If this option is set to n, the fastq files should be copied to the folder data/{{dataset_name}}/
- ngs_data_type: Select one of the available technologies to process:
RNA-Seq
ChIP-Seq
ChIP-exo
- sequencing_technology: Select one of the available sequencing technologies in your data:
single-end
paired-end
Mixed datasets with single and paired-end samples should be processed independently.
create_demo: If the data is downloaded from the SRA and this option is set to y, then only the number of spots specified in the next variable will be downloaded. Useful to test the workflow.
number_spots: Number of sport to download from the SRA database. It is ignored is the create_demo is set to n.
organism: Organism to process, e.g. human. This is used to link the selected genes to the NCBI gene database.
genome_dir: Absolute path to the directory with the genome annotation to be used by the workflow.
genome_name: Genome name , e.g. hg38 or mm10.
aligner_index_dir: Absolute path to the directory with the aligner indexes.

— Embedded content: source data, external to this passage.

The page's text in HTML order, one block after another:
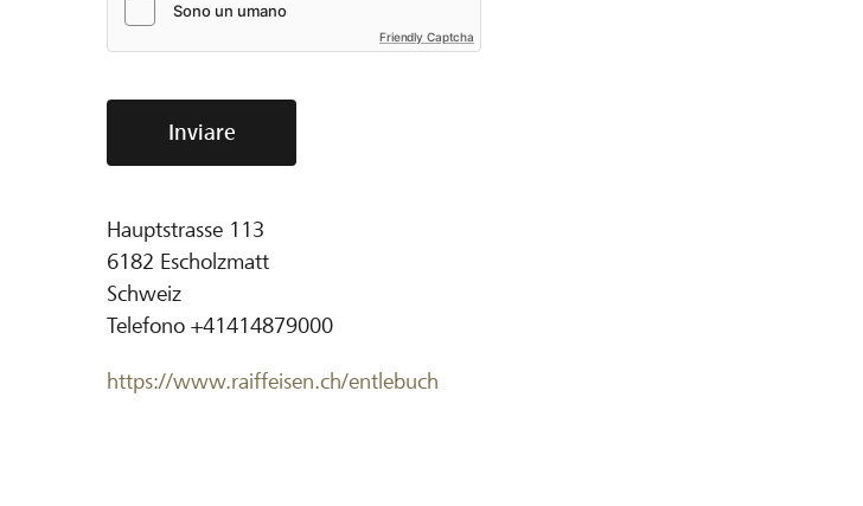
Friendly Captcha
Inviare
Hauptstrasse 113
6182 Escholzmatt
Schweiz
Telefono +41414879000
https://www.raiffeisen.ch/entlebuch
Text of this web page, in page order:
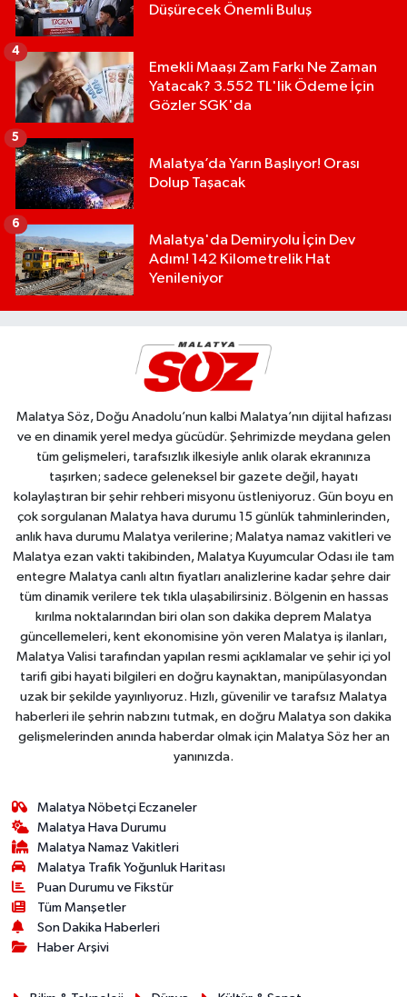
Düşürecek Önemli Buluş
Emekli Maaşı Zam Farkı Ne Zaman
Yatacak? 3.552 TL'lik Ödeme İçin
Gözler SGK'da
4
Malatya’da Yarın Başlıyor! Orası
Dolup Taşacak
5
Malatya'da Demiryolu İçin Dev
Adım! 142 Kilometrelik Hat
Yenileniyor
6
Malatya Söz, Doğu Anadolu’nun kalbi Malatya’nın dijital hafızası
ve en dinamik yerel medya gücüdür. Şehrimizde meydana gelen
tüm gelişmeleri, tarafsızlık ilkesiyle anlık olarak ekranınıza
taşırken; sadece geleneksel bir gazete değil, hayatı
kolaylaştıran bir şehir rehberi misyonu üstleniyoruz. Gün boyu en
çok sorgulanan Malatya hava durumu 15 günlük tahminlerinden,
anlık hava durumu Malatya verilerine; Malatya namaz vakitleri ve
Malatya ezan vakti takibinden, Malatya Kuyumcular Odası ile tam
entegre Malatya canlı altın fiyatları analizlerine kadar şehre dair
tüm dinamik verilere tek tıkla ulaşabilirsiniz. Bölgenin en hassas
kırılma noktalarından biri olan son dakika deprem Malatya
güncellemeleri, kent ekonomisine yön veren Malatya iş ilanları,
Malatya Valisi tarafından yapılan resmi açıklamalar ve şehir içi yol
tarifi gibi hayati bilgileri en doğru kaynaktan, manipülasyondan
uzak bir şekilde yayınlıyoruz. Hızlı, güvenilir ve tarafsız Malatya
haberleri ile şehrin nabzını tutmak, en doğru Malatya son dakika
gelişmelerinden anında haberdar olmak için Malatya Söz her an
yanınızda.
Malatya Nöbetçi Eczaneler
Malatya Hava Durumu
Malatya Namaz Vakitleri
Malatya Trafik Yoğunluk Haritası
Puan Durumu ve Fikstür
Tüm Manşetler
Son Dakika Haberleri
Haber Arşivi
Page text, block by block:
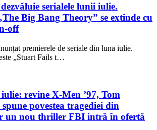
serialele lunii iulie.
Big Bang Theory” se extinde cu
off
premierele de seriale din luna iulie.
„Stuart Fails t…
revine X-Men ’97, Tom
povestea tragediei din
un nou thriller FBI intră în ofertă
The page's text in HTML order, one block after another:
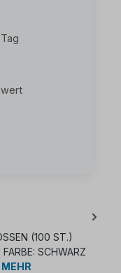
(100 ST.) N
SCHWARZ O
MEHR
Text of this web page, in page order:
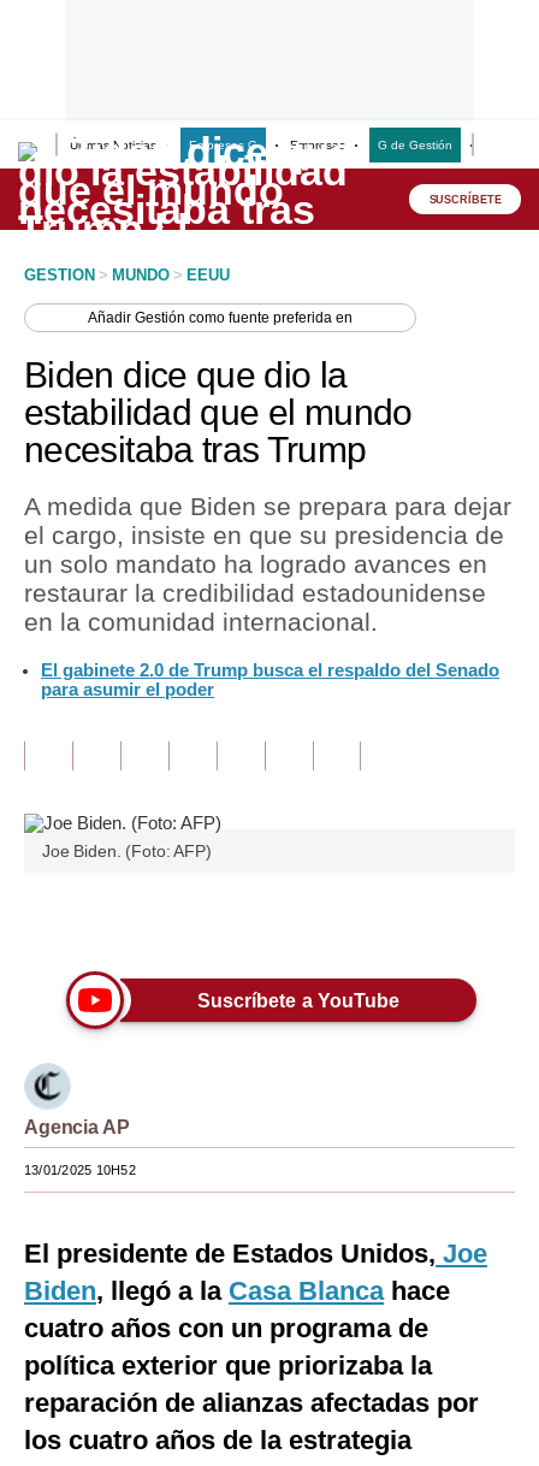
Últimas Noticias Empresas G Empresas G de Gestión
Lo último
Peru Quiosco
Economía
Mercados
Política
Tu Dinero
Finanzas Personales
Inmobiliarias
Opinión
Editorial
Tendencias
Lujo
Viajes
Moda
Estilos
EEUU
México
España
Internacional
Tecnología
SUSCRÍBETE
GESTION > MUNDO > EEUU
AñadirGestión como fuente preferida en
Biden dice que dio la
estabilidad que el mundo
necesitaba tras Trump
A medida que Biden se prepara para dejar
el cargo, insiste en que su presidencia de
un solo mandato ha logrado avances en
restaurar la credibilidad estadounidense
en la comunidad internacional.
El gabinete 2.0 de Trump busca el respaldo del Senado
para asumir el poder
Joe Biden. (Foto: AFP)
Suscríbete a YouTube
Agencia AP
13/01/2025 10H52
El presidente de Estados Unidos, Joe
Biden, llegó a la Casa Blancahace
cuatro años con un programa de
política exterior que priorizaba la
reparación de alianzas afectadas por
los cuatro años de la estrategia
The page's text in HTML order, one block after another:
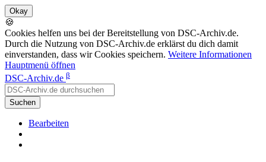
🍪
Cookies helfen uns bei der Bereitstellung von DSC-Archiv.de.
Durch die Nutzung von DSC-Archiv.de erklärst du dich damit
einverstanden, dass wir Cookies speichern. Weitere Informationen
Hauptmenü öffnen
DSC-Archiv.de β
Suchen
Bearbeiten
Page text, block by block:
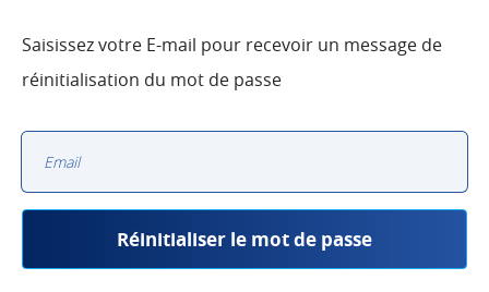
Saisissez votre E-mail pour recevoir un message de
réinitialisation du mot de passe
Adresse e-mail
Réinitialiser le mot de passe
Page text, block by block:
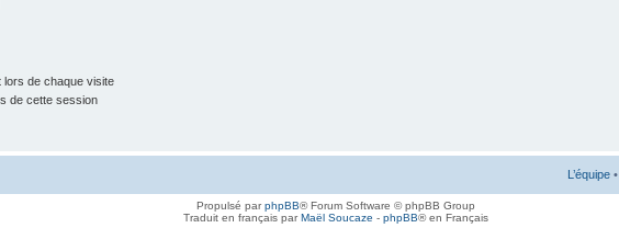
lors de chaque visite
de cette session
L’équipe •
Propulsé parphpBB® Forum Software © phpBB Group
Traduit en français parMaël Soucaze - phpBB® en Français
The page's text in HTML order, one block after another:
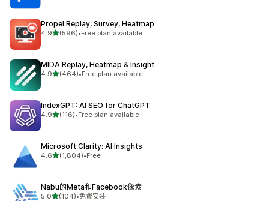
Propel Replay, Survey, Heatmap
4.9滿分 5 顆星
(596)
共有 596 則評價
•Free plan available
MIDA Replay, Heatmap & Insight
4.9滿分 5 顆星
(464)
共有 464 則評價
•Free plan available
IndexGPT: AI SEO for ChatGPT
4.9滿分 5 顆星
(116)
共有 116 則評價
•Free plan available
Microsoft Clarity: AI Insights
4.6滿分 5 顆星
(1,804)
共有 1804 則評價
•Free
Nabu的Meta和Facebook像素
5.0滿分 5 顆星
(104)•免費安裝
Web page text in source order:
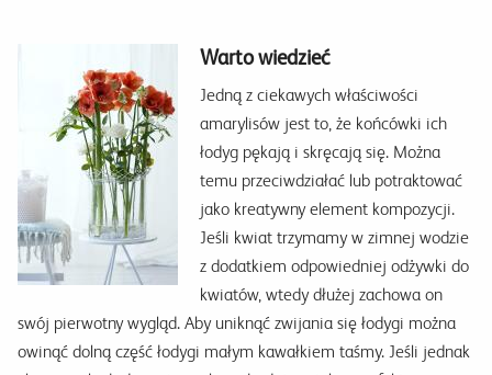
Warto wiedzieć
Jedną z ciekawych właściwości
amarylisów jest to, że końcówki ich
łodyg pękają i skręcają się. Można
temu przeciwdziałać lub potraktować
jako kreatywny element kompozycji.
Jeśli kwiat trzymamy w zimnej wodzie
z dodatkiem odpowiedniej odżywki do
kwiatów, wtedy dłużej zachowa on
swój pierwotny wygląd. Aby uniknąć zwijania się łodygi można
owinąć dolną część łodygi małym kawałkiem taśmy. Jeśli jednak

genome_fasta: Absolute path to the directory to the genome fasta.
genome_gtf: Absolute path to the directory with the genome GTF.
genome_gff: Absolute path to the directory with the genome GFF.

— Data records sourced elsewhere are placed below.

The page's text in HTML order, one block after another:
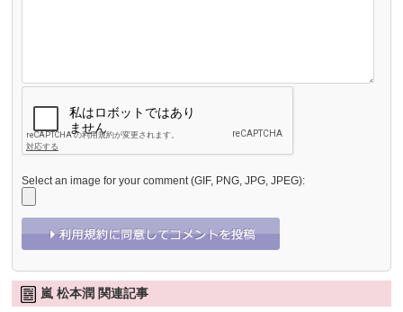
Select an image for your comment (GIF, PNG, JPG, JPEG):
嵐 松本潤 関連記事
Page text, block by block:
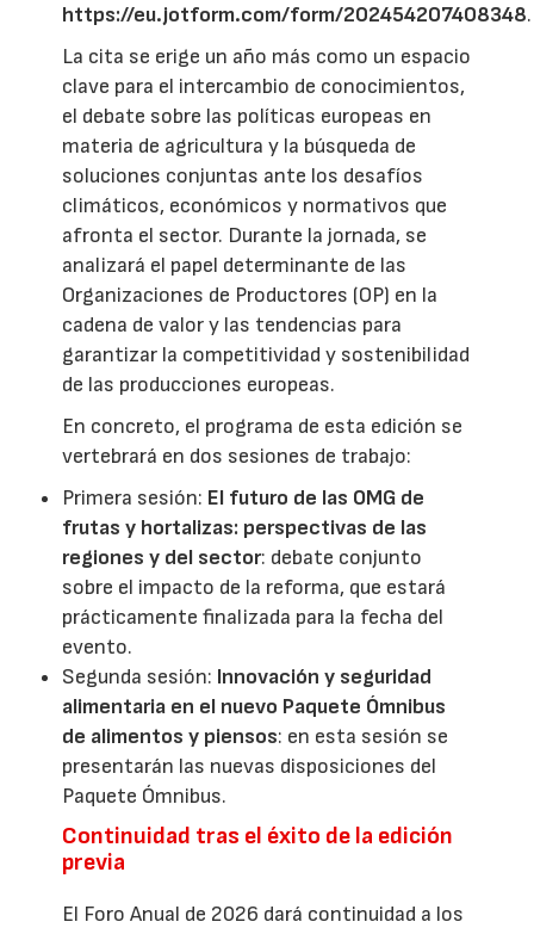
https://eu.jotform.com/form/202454207408348.
La cita se erige un año más como un espacio
clave para el intercambio de conocimientos,
el debate sobre las políticas europeas en
materia de agricultura y la búsqueda de
soluciones conjuntas ante los desafíos
climáticos, económicos y normativos que
afronta el sector. Durante la jornada, se
analizará el papel determinante de las
Organizaciones de Productores (OP) en la
cadena de valor y las tendencias para
garantizar la competitividad y sostenibilidad
de las producciones europeas.
En concreto, el programa de esta edición se
vertebrará en dos sesiones de trabajo:
Primera sesión: El futuro de las OMG de
frutas y hortalizas: perspectivas de las
regiones y del sector: debate conjunto
sobre el impacto de la reforma, que estará
prácticamente finalizada para la fecha del
evento.
Segunda sesión: Innovación y seguridad
alimentaria en el nuevo Paquete Ómnibus
de alimentos y piensos: en esta sesión se
presentarán las nuevas disposiciones del
Paquete Ómnibus.
Continuidad tras el éxito de la edición
previa
El Foro Anual de 2026 dará continuidad a los
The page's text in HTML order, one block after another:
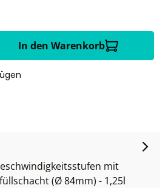
In den Warenkorb
mit
(Ø 84mm) - 1,25l
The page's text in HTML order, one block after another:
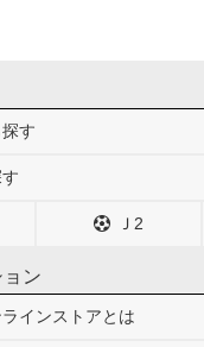
す
Ｊ2
ン
ラインストアとは
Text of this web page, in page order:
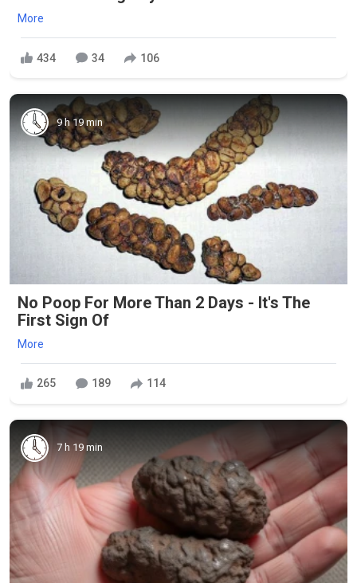
More
434 34 106
9 h 19 min
No Poop For More Than 2 Days - It's The
First Sign Of
More
265 189 114
7 h 19 min
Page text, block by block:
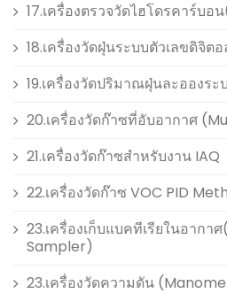
17.เครื่องตรวจวัดไฮโดรคาร์บอ
18.เครื่องวัดฝุ่นระบบตัวเลขดิจิต
19.เครื่องวัดปริมาณฝุ่นละอองร
20.เครื่องวัดก๊าซที่อับอากาศ
21.เครื่องวัดก๊าซสำหรับงาน IAQ
22.เครื่องวัดก๊าซ VOC PID
23.เครื่องเก็บแบคทีเรียในอากา
Sampler)
23.เครื่องวัดความดัน
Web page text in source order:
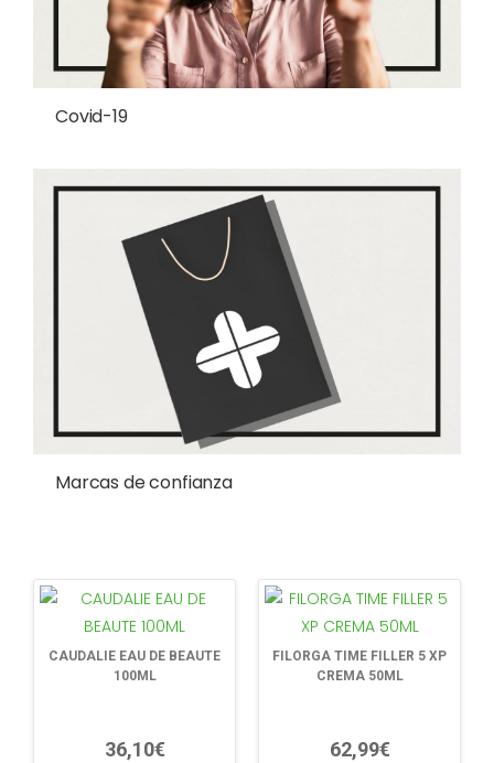
Covid-19
Marcas de confianza
CAUDALIE EAU DE BEAUTE
100ML
36,10€
FILORGA TIME FILLER 5 XP
CREMA 50ML
62,99€
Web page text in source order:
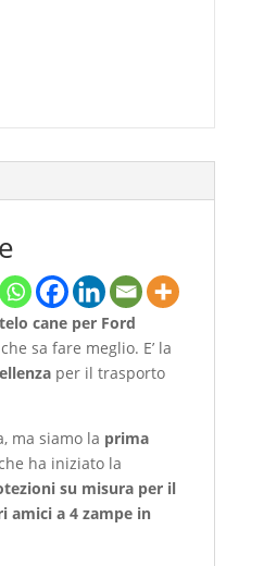
telo cane per Ford
sa fare meglio. E’ la
per il trasporto
ma siamo la prima
ha iniziato la
su misura per il
amici a 4 zampe in
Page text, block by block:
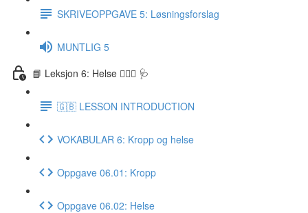
SKRIVEOPPGAVE 5: Løsningsforslag
MUNTLIG 5
📘 Leksjon 6: Helse 🏃🏻‍♀️ 🩺
🇬🇧 LESSON INTRODUCTION
VOKABULAR 6: Kropp og helse
Oppgave 06.01: Kropp
Oppgave 06.02: Helse
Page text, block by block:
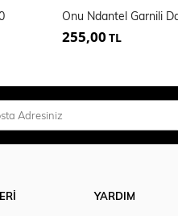
255,00 TL
YARDIM
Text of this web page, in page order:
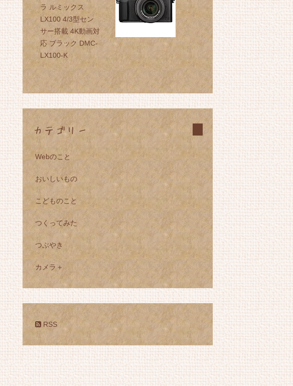
ラ ルミックス
LX100 4/3型セン
サー搭載 4K動画対
応 ブラック DMC-
LX100-K
カテゴリー
Webのこと
おいしいもの
こどものこと
つくってみた
つぶやき
カメラ＋
RSS

genome_gff3: Absolute path to the directory with the genome GFF3.
genome_bed: Absolute path to the directory with the genome BED. All these files are note required to exist. It depends on the workflow executed.
genome_chromsizes: Genome chromosome sizes file like hg19.chrom.sizes.
genome_mappable_size: Genome mappable size used by MACS. For human can be hg38 or in case of other genomes it is a number.
genome_blacklist: Genome blacklist file.
fold_change: A real number used as fold change value, e.g. 2.0.
fdr: Adjusted P-Value to be used, e.g. 0.05.
use_docker: Set this to y if you will be using Docker.
pull_images: Set this to y if you want pull the required docker images during the project structure creation.
use_conda: Set this to y if you want to use Conda. The environments required by the ngs_data_type to process will be installed during the project structure creation.
cwl_runner: Absulute path to the cwl-runner.
cwl_workflow_repo: Always use: https://github.com/ncbi/cwl-ngs-workflows-cbb. This repo will be cloned in the bin folder.
create_virtualenv: Set this to y if not using Docker nor Conda for creating a Python virtual environment in a folder venv.
use_gnu_parallel: Use GNU Parallel for parallel execution of the jobs.
max_number_threads: Number of threads available in the host
Reference¶
Vera Alvarez R, Pongor LS, Mariño-Ramírez L and Landsman D. Containerized open-source framework for NGS data analysis and management [version 1; not peer reviewed]. F1000Research 2019, 8(ISCB Comm J):1229 (poster) (doi: 10.7490/f1000research.1117155.1)
Public Domain Notice¶
National Center for Biotechnology Information.
This software is a "United States Government Work" under the terms of the United States Copyright Act. It was written as part of the authors' official duties as United States Government employees and thus cannot be copyrighted. This software is freely available to the public for use. The National Library of Medicine and the U.S. Government have not placed any restriction on its use or reproduction.
Although all reasonable efforts have been taken to ensure the accuracy and reliability of the software and data, the NLM and the U.S. Government do not and cannot warrant the performance or results that may be obtained by using this software or data. The NLM and the U.S. Government disclaim all warranties, express or implied, including warranties of performance, merchantability or fitness for any particular purpose.
Please cite NCBI in any work or product based on this material.